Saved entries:
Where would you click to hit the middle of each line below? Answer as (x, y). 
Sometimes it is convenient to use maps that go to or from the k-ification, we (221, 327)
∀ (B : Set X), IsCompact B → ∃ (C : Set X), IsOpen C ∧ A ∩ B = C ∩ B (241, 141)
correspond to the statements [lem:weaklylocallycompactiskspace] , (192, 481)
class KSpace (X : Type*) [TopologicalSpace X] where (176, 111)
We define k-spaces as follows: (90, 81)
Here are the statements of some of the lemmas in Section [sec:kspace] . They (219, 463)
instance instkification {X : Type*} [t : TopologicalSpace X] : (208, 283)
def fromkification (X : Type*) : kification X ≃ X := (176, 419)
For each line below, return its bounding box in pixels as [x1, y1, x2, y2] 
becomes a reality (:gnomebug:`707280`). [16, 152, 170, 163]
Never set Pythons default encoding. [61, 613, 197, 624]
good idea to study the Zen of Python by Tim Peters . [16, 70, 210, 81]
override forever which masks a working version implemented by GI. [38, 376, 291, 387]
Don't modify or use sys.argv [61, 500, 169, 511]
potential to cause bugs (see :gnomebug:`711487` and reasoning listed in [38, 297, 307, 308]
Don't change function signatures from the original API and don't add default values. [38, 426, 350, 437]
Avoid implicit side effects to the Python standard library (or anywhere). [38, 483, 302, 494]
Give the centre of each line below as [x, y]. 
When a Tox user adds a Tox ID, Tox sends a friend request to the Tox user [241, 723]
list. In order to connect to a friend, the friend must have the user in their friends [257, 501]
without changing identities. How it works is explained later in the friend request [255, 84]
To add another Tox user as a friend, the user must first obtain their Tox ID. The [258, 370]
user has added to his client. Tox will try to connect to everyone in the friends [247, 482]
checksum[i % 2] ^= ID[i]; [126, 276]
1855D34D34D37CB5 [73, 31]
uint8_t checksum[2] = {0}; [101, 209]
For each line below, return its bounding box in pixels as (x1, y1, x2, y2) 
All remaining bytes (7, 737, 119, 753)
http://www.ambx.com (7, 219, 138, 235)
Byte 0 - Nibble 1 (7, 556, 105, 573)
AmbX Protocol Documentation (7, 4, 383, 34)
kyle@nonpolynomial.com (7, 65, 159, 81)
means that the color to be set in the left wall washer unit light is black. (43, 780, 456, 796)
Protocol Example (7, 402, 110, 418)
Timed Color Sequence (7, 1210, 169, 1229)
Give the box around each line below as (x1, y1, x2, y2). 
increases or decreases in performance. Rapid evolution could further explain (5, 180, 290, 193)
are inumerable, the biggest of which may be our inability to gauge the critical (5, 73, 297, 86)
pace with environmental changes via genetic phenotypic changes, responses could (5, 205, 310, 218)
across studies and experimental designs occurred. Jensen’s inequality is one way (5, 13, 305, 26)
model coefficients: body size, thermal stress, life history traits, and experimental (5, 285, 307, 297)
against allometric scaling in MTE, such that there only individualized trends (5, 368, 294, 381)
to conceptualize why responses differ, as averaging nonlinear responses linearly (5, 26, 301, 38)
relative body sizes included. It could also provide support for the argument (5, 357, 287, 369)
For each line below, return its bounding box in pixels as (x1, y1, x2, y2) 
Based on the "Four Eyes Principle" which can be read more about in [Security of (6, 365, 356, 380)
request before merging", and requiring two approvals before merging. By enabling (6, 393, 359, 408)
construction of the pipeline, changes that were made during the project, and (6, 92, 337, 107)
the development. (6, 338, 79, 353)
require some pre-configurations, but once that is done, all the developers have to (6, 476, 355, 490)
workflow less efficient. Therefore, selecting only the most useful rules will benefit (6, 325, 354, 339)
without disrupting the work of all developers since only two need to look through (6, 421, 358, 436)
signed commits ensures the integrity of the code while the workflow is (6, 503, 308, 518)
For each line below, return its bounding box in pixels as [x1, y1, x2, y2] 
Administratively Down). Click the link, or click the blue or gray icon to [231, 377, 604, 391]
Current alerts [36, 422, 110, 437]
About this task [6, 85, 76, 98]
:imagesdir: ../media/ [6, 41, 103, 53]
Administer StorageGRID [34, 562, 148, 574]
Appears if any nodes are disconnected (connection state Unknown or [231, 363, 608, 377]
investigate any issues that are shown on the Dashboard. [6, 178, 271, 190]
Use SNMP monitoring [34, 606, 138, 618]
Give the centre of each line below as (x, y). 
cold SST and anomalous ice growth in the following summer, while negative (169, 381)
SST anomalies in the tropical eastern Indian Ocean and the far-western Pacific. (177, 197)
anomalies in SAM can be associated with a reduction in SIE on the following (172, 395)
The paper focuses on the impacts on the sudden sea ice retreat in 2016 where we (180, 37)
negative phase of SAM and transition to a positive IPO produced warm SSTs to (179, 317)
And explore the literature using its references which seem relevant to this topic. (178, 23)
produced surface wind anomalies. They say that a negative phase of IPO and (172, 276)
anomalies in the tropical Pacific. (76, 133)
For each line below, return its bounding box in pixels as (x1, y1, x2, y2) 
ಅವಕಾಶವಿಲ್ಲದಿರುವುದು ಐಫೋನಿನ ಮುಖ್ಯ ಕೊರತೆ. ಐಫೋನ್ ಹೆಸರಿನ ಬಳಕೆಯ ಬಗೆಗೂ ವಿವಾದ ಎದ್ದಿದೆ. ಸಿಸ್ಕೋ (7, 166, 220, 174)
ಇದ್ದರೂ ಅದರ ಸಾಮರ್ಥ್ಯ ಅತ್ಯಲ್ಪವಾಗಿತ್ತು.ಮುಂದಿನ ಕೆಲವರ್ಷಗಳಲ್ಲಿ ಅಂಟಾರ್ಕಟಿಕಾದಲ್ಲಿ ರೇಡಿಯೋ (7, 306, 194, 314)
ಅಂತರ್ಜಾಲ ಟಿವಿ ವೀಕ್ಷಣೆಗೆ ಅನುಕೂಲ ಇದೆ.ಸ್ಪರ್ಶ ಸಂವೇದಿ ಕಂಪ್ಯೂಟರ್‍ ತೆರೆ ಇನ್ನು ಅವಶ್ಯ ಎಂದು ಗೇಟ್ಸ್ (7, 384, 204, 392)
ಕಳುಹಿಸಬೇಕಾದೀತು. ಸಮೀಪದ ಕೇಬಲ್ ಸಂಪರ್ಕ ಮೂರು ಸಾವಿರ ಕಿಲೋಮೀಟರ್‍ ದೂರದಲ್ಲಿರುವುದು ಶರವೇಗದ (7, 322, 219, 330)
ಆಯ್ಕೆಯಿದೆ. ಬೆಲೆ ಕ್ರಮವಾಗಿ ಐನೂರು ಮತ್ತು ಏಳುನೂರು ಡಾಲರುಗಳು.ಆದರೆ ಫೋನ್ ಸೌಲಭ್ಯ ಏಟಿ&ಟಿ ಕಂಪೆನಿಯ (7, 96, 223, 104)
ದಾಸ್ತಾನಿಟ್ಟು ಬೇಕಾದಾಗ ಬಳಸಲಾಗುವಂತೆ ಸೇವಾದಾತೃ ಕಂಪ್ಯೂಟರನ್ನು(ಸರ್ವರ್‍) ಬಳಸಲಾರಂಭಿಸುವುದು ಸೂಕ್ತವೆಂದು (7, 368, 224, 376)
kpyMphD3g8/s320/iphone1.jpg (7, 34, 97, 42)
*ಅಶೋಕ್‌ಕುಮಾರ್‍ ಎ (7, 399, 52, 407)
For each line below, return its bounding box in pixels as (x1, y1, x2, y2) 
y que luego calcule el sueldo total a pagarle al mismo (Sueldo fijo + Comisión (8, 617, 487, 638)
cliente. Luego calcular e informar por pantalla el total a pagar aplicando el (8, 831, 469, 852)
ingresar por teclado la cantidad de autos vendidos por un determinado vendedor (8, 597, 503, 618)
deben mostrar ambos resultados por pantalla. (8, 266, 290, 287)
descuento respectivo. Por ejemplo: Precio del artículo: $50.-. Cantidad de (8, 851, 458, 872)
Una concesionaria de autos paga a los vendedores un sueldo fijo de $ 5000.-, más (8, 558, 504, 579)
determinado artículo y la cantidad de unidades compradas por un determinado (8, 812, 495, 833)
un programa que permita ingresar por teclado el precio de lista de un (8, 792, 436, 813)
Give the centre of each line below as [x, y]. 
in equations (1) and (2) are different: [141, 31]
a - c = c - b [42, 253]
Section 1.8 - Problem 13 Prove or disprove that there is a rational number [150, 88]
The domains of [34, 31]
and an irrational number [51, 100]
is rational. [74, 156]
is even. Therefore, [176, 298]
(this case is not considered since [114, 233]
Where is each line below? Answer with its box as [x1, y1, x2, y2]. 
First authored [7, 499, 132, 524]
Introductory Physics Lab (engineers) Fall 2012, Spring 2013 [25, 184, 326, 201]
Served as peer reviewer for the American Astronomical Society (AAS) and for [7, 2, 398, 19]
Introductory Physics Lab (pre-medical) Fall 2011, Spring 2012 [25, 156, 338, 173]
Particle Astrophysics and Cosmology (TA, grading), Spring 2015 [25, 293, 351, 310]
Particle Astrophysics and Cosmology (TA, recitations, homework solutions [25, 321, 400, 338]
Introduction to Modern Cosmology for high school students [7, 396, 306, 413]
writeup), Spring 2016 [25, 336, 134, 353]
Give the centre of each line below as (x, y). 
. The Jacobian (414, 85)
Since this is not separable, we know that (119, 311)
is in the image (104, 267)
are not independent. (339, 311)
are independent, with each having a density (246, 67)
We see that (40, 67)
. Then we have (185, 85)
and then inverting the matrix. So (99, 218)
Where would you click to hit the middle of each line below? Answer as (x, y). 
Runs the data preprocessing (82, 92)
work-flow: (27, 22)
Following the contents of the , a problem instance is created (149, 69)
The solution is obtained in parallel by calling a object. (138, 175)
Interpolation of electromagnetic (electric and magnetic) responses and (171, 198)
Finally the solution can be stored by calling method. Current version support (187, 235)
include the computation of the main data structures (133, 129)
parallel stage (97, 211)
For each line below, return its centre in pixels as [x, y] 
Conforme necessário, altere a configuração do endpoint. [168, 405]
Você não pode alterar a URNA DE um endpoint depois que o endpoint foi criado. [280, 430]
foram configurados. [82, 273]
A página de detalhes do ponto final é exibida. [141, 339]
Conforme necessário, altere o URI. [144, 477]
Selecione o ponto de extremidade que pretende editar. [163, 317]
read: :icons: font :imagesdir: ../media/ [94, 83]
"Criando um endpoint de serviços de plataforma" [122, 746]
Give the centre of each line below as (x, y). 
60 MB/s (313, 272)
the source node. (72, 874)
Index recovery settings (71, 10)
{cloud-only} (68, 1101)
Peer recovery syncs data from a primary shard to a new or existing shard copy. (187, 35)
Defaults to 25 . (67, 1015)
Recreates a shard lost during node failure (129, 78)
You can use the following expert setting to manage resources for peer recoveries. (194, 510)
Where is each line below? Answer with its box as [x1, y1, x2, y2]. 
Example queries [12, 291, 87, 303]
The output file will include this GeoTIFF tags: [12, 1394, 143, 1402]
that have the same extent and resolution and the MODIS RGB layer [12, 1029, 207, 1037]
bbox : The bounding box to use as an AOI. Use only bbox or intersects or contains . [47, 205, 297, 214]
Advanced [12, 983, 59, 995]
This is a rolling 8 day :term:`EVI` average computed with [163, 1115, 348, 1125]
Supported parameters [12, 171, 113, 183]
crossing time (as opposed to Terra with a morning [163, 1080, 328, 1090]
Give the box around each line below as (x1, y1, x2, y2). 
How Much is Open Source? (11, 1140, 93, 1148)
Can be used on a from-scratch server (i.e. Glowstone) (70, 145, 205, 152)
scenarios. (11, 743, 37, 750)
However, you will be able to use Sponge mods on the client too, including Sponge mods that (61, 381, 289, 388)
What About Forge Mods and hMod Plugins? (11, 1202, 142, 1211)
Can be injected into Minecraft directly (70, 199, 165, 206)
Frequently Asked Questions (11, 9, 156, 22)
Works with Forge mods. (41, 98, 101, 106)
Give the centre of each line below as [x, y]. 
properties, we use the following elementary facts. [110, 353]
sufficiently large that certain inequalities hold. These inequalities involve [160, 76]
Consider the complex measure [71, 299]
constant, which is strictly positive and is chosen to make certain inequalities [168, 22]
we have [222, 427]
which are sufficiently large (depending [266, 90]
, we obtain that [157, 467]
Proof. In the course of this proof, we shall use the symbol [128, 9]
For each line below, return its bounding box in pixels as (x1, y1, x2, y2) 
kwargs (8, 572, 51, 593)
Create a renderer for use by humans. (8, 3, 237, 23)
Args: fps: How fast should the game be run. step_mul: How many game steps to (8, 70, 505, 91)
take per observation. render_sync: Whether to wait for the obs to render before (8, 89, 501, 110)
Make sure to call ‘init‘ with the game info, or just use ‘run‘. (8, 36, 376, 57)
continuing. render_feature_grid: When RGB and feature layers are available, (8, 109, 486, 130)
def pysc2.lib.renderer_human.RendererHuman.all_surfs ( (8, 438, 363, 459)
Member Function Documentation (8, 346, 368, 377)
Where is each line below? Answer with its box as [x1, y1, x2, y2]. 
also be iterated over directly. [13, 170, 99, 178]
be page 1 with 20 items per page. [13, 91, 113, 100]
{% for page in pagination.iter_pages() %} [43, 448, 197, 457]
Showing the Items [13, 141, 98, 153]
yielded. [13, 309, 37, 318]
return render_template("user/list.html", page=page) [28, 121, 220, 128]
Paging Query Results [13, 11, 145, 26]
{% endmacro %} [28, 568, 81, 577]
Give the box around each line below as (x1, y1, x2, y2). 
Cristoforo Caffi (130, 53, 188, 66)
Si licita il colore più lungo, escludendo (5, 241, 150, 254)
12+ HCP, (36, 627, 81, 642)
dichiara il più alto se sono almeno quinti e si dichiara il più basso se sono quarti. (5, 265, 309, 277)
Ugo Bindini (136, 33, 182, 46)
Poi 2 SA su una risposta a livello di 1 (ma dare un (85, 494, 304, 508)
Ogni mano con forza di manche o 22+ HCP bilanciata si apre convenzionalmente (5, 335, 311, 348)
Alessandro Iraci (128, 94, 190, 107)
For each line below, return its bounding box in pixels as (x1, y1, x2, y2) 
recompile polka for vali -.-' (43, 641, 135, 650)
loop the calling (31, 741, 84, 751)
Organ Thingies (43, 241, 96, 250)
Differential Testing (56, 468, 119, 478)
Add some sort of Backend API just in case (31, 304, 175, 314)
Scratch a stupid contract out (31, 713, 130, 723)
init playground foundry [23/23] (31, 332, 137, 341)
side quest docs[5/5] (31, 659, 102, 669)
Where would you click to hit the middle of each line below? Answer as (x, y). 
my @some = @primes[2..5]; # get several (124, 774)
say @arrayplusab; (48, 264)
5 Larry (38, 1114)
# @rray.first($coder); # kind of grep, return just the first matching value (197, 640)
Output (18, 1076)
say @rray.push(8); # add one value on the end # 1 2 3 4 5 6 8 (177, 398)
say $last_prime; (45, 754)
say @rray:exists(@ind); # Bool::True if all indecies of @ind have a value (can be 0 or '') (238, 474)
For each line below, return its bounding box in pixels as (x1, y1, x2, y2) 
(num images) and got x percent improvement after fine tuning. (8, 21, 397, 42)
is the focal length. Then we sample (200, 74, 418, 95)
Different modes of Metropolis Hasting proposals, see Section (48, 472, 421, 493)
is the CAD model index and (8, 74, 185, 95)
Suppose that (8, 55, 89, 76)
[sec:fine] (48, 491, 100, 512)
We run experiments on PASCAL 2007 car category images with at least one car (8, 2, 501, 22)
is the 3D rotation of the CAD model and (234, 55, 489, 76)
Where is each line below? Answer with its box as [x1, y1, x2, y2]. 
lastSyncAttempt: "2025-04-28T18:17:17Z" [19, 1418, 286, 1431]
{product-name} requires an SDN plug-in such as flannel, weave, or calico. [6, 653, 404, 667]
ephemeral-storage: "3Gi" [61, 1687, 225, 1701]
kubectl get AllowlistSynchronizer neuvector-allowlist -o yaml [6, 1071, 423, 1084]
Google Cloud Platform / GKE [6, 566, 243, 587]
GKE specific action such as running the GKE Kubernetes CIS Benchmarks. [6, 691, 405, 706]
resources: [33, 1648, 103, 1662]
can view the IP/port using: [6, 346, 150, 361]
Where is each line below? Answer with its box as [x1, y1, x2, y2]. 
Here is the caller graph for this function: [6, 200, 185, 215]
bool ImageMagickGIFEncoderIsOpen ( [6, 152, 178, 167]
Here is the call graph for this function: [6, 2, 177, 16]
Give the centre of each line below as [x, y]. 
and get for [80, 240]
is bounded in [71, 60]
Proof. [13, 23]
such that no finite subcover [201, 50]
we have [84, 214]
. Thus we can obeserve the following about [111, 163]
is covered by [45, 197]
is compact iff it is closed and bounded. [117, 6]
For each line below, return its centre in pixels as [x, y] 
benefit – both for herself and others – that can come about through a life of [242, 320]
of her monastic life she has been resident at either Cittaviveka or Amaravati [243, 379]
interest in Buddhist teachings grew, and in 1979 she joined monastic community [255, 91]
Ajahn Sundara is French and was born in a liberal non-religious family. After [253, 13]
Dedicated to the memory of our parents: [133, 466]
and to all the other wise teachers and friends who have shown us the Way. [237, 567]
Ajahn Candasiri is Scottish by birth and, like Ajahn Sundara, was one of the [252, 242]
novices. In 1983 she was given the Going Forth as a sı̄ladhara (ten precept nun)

■ **TO DO**: The exercise is to copy out every line above that has the word "independent" in it.

■ **YOUR SOLUTION**:
are not independent. (339, 311)
are independent, with each having a density (246, 67)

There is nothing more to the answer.